*WORK REQUIRED*. Search the records for "consenso" and copy each line that holds it.

*SUPPLIED MATERIAL*.
-=-=-=-=-

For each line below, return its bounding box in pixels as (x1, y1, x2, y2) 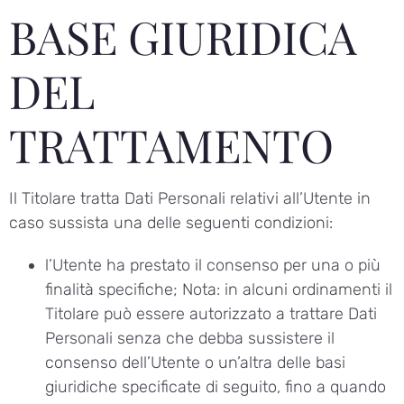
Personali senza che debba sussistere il (45, 328, 335, 349)
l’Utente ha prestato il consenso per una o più (45, 255, 381, 276)
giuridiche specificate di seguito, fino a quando (45, 377, 386, 398)
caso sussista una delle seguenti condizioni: (9, 213, 333, 234)
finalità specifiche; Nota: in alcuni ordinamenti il (45, 280, 392, 300)
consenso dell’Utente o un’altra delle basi (45, 353, 345, 373)
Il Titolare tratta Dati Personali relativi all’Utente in (9, 188, 371, 209)
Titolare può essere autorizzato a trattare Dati (45, 304, 377, 325)

-=-=-=-=-

*TASK SOLUTION*.
l’Utente ha prestato il consenso per una o più (45, 255, 381, 276)
consenso dell’Utente o un’altra delle basi (45, 353, 345, 373)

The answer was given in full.